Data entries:
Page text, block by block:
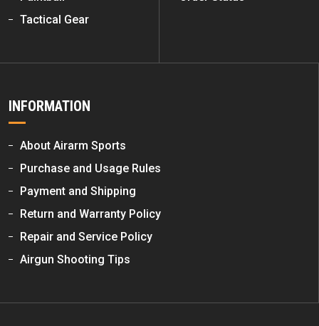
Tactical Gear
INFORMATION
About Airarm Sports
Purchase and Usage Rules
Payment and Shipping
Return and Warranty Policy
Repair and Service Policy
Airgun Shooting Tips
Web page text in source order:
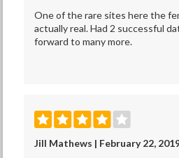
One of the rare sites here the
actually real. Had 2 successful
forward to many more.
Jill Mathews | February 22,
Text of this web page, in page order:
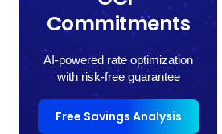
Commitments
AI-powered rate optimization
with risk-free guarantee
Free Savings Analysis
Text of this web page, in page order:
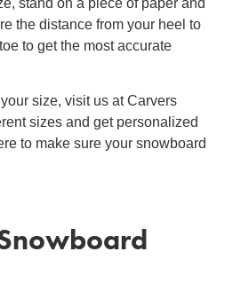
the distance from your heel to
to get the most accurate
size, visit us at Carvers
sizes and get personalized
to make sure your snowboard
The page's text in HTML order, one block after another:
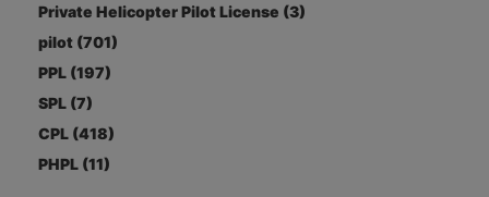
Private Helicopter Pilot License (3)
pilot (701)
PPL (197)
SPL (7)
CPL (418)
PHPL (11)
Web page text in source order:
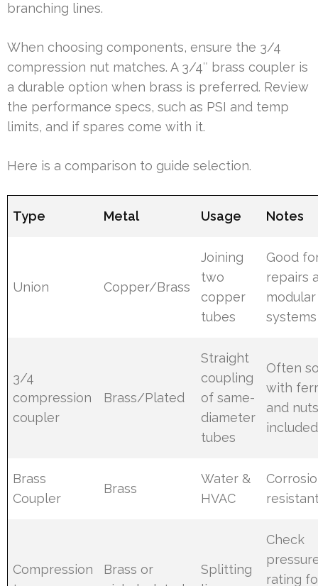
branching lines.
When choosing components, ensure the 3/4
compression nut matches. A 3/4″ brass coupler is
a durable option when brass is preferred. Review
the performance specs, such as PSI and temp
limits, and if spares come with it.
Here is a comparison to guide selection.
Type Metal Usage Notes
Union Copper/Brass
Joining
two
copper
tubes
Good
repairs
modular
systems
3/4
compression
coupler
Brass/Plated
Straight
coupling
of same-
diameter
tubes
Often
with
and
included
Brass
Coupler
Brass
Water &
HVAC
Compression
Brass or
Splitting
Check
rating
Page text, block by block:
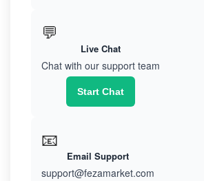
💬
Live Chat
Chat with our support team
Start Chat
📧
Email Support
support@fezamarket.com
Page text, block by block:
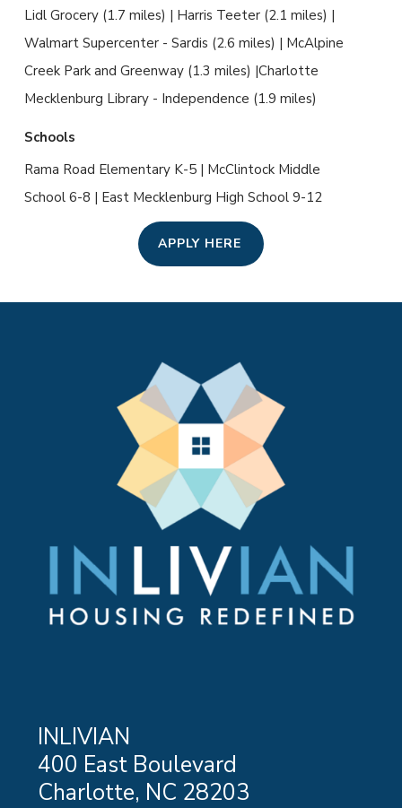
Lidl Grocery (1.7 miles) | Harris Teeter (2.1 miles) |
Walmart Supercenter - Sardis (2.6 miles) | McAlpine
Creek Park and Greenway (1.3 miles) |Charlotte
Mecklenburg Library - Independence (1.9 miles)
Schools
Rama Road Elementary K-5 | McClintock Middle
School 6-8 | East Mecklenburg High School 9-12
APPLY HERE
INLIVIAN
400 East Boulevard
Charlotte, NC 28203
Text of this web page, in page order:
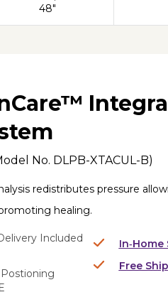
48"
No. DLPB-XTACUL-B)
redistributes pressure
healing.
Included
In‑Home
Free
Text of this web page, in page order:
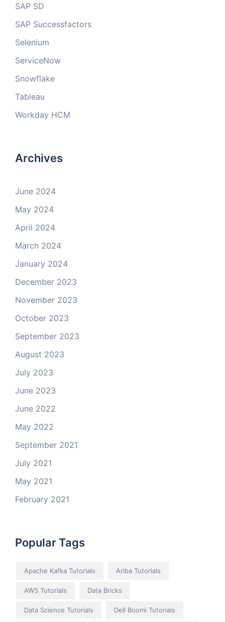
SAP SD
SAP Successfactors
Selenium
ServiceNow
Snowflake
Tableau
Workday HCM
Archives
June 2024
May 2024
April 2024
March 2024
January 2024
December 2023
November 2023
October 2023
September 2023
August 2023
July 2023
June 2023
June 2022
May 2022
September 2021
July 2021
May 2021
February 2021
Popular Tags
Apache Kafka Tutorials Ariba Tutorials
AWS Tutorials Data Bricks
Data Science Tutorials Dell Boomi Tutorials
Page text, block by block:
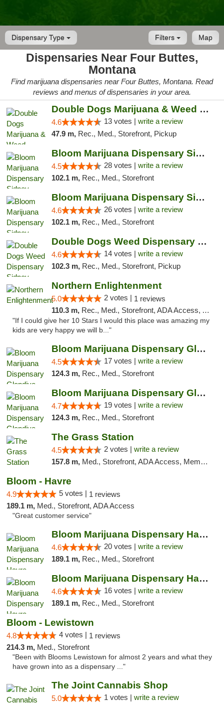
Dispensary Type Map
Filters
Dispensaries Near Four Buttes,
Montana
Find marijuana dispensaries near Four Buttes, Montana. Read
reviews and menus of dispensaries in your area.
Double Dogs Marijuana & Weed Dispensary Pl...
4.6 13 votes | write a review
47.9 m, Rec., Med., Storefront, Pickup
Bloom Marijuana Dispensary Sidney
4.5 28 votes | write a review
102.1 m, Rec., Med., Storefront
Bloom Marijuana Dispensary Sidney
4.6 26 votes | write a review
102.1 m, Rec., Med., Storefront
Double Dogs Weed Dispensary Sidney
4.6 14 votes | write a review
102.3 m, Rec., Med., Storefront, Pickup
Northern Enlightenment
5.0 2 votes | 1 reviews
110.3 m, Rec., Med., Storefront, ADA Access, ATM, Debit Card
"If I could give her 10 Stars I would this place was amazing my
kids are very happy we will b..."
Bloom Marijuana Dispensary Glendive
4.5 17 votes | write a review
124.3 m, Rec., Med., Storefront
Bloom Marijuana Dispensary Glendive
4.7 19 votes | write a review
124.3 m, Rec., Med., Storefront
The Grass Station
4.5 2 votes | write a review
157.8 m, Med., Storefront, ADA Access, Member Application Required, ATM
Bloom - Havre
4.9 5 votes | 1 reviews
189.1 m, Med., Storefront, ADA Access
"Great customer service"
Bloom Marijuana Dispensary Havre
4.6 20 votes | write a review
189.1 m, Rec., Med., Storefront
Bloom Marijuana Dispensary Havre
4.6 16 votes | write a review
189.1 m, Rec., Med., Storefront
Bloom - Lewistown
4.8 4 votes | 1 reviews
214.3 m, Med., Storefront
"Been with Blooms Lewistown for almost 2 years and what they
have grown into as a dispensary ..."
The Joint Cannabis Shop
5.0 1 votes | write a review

__Task details__. A single number is required: the count of lines in the data above that include the string "Four".

__Exercise solution__. 2